PageRank is iterative (at each step each vertex emits a share of it's current page rank to it's neighbors, then the reduce function collects page rank sent to each vertex). This results in a loop where RDD's are recycled and updated (RDD's are read-only, so it actually creates a new RDD). In principle, one should be able to use RDD.cache().

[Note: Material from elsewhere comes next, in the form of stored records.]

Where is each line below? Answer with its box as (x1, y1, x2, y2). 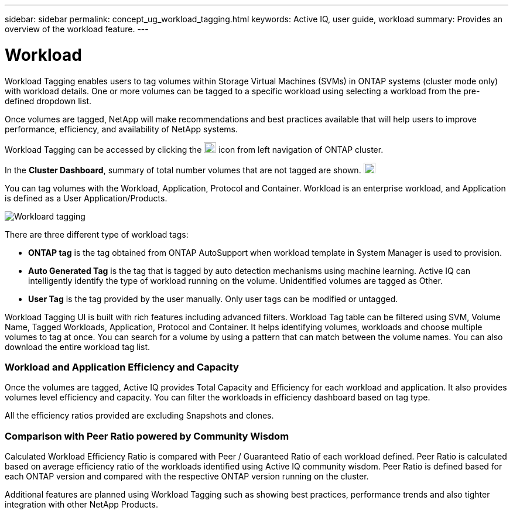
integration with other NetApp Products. (5, 499, 158, 509)
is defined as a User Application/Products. (5, 193, 167, 203)
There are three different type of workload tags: (5, 229, 189, 239)
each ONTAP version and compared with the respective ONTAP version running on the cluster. (5, 471, 369, 481)
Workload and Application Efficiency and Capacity (5, 361, 239, 373)
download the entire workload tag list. (5, 341, 151, 352)
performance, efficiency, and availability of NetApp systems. (5, 124, 238, 134)
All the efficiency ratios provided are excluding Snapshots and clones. (5, 410, 274, 421)
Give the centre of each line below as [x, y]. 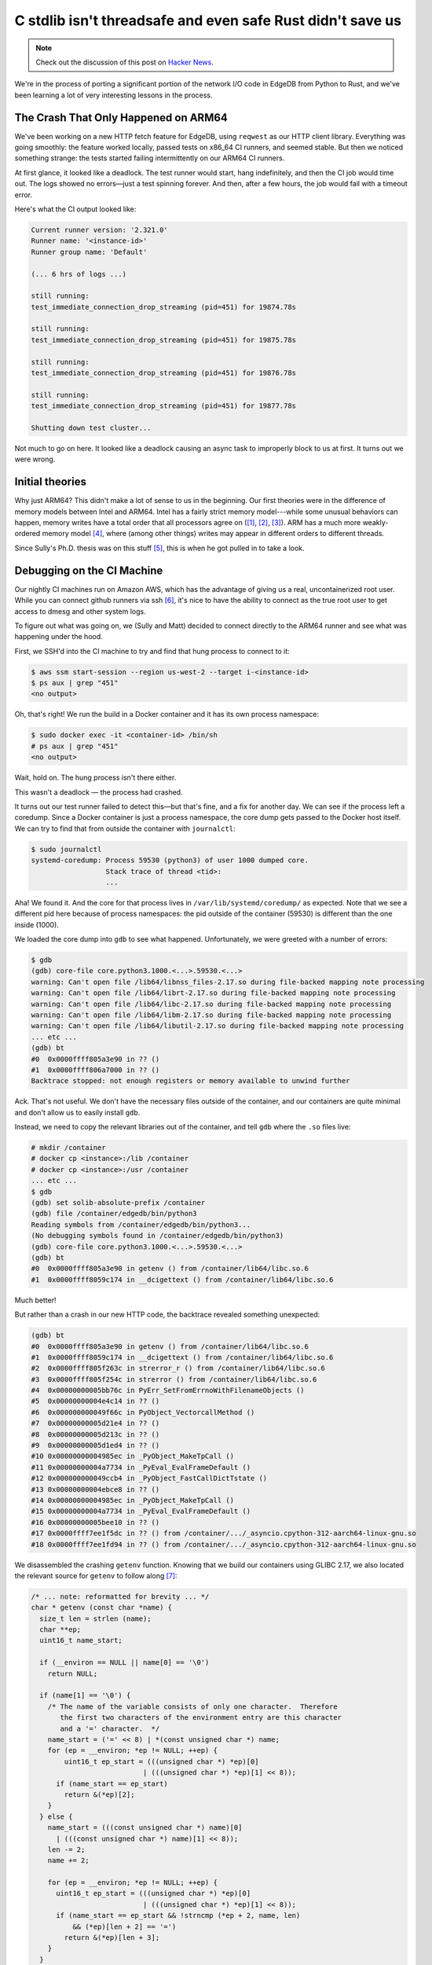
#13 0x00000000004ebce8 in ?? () [95, 1489]
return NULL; [73, 1673]
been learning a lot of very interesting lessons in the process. [113, 95]
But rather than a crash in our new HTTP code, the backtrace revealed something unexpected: [167, 1315]
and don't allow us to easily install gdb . [77, 1112]
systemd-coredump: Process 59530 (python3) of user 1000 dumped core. [170, 860]
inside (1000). [37, 924]
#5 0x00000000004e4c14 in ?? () [95, 1401]
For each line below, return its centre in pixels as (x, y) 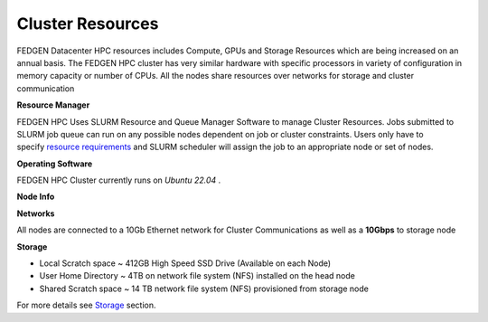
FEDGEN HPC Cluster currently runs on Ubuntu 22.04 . (119, 180)
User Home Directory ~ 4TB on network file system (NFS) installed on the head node (197, 276)
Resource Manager (53, 105)
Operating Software (55, 164)
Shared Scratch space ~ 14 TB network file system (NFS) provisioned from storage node (204, 289)
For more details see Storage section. (86, 305)
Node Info (36, 197)
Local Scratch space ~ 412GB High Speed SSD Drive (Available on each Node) (185, 263)
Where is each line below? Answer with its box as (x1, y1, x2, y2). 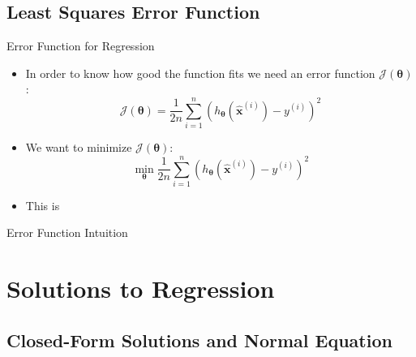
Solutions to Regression (6, 272, 275, 305)
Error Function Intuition (6, 224, 128, 241)
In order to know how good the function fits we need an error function (25, 64, 375, 81)
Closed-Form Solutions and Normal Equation (6, 327, 392, 352)
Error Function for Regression (6, 37, 155, 54)
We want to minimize (25, 139, 132, 156)
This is (25, 196, 60, 213)
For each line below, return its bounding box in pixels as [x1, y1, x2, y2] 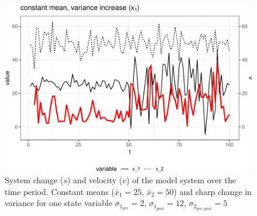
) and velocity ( [67, 174, 123, 186]
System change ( [5, 174, 64, 186]
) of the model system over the [126, 174, 236, 186]
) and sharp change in [173, 185, 252, 197]
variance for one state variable [5, 197, 113, 209]
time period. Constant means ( [5, 185, 115, 197]
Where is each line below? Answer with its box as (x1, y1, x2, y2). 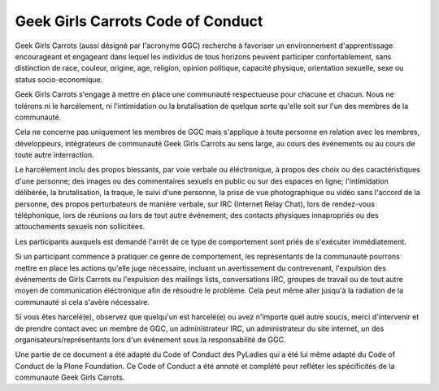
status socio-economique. (15, 74, 103, 85)
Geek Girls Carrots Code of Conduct (15, 12, 263, 30)
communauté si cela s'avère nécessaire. (15, 297, 150, 306)
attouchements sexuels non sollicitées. (15, 222, 146, 232)
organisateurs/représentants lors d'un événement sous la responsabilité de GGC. (15, 334, 286, 345)
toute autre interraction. (15, 150, 95, 160)
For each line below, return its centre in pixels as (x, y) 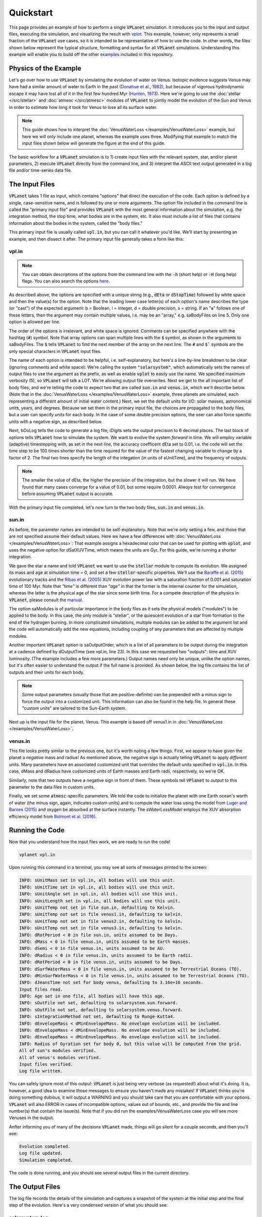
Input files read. (41, 989)
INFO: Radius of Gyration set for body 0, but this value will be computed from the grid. (131, 1044)
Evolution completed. (45, 1147)
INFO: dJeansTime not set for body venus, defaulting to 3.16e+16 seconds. (111, 983)
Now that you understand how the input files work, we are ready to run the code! (90, 842)
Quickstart (31, 13)
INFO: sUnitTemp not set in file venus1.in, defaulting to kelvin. (101, 914)
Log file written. (41, 1071)
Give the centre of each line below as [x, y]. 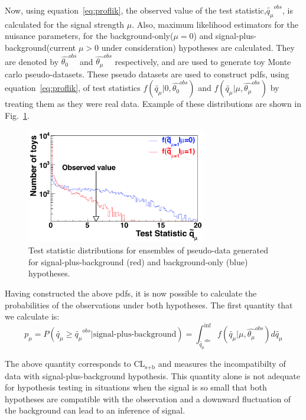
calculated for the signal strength [65, 24]
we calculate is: [32, 316]
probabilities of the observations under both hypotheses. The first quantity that [149, 305]
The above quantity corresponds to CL [75, 364]
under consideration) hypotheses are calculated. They [198, 47]
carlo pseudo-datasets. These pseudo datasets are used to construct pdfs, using [147, 74]
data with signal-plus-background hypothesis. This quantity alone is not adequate [152, 375]
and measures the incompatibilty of [222, 364]
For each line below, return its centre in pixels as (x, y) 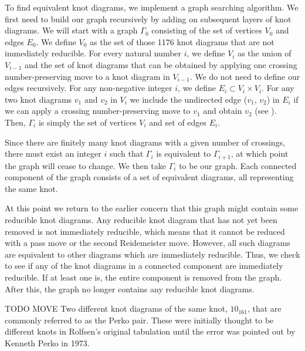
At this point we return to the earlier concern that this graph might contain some (152, 208)
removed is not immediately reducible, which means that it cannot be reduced (145, 231)
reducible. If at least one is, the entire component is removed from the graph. (143, 277)
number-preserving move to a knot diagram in (87, 76)
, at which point (260, 153)
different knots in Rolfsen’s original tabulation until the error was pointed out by (150, 331)
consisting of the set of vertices (207, 30)
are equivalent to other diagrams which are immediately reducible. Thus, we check (152, 254)
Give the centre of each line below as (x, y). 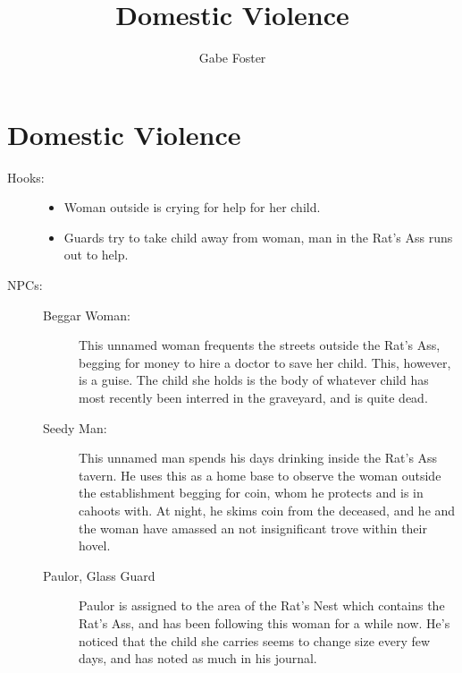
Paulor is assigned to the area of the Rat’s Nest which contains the (262, 605)
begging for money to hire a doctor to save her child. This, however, (265, 362)
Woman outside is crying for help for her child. (192, 207)
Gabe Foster (232, 58)
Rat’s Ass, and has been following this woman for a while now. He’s (265, 622)
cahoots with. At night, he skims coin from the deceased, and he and (267, 510)
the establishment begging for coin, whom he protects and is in (251, 493)
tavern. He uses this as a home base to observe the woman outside (260, 475)
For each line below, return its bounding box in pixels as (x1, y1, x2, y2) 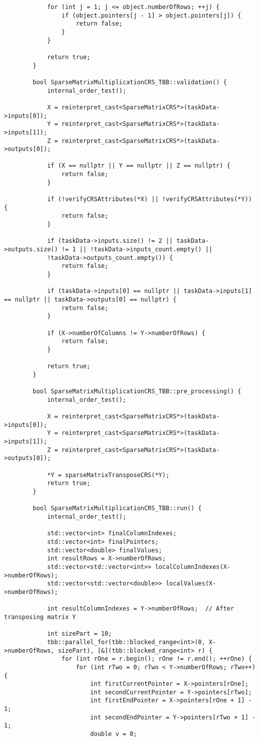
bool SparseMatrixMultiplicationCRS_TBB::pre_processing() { (33, 388, 241, 395)
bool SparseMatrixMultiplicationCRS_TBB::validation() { (33, 78, 227, 86)
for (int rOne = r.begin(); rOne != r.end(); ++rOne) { (61, 655, 252, 663)
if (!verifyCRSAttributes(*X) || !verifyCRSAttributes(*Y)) (47, 196, 252, 203)
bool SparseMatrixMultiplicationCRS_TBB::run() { (33, 505, 202, 512)
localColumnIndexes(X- (155, 563, 231, 570)
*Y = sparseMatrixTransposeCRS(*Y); (47, 471, 170, 479)
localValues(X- (166, 580, 216, 587)
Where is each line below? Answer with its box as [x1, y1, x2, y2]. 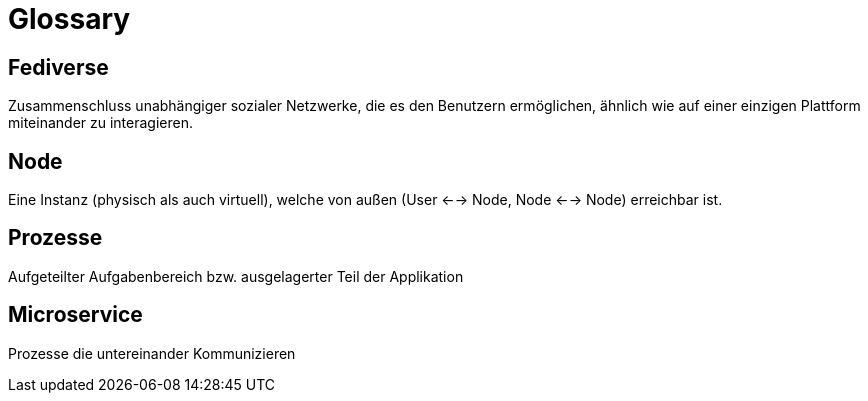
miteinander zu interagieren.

The problem that I have is that it appears that in my loop, even with the .cache() the RDD is re-computed at each iteration in the loop. I know the RDD fits in memory (because the input file I'm using is very small, the RDD only has 8 elements). My code is below:

from pyspark import SparkContext, SparkConf
import sys

def my_map(line):
    #The structure of line is (vertex, ([list of outgoing edges], current_PageRank))
    out_edges = line[1][0]
    current_PageRank = line[1][1]
    e = len(out_edges)
    if e > 0:
            return_list = []
            for f in out_edges:
                    return_list.append( (f, current_PageRank/float(e)) )
            return return_list



conf = SparkConf().setAppName("PageRank")
sc = SparkContext(conf=conf)
fileName = sys.argv[1]

# lines is an RDD (list) where each element of the RDD is a string (one   line of the text file).
lines = sc.textFile(fileName)

# edge_list is an RDD where each element is the list of integers from a line of the text file.
# edge_list is cached because we will refer to it numerous times throughout the computation.
# Each element of edge_list is of the form (vertex, [out neighbors]), so (int, list).
edge_list = lines.map(lambda line: (int(line.split()[0]), [int(x) for x in line.split()[1:]]) ).cache()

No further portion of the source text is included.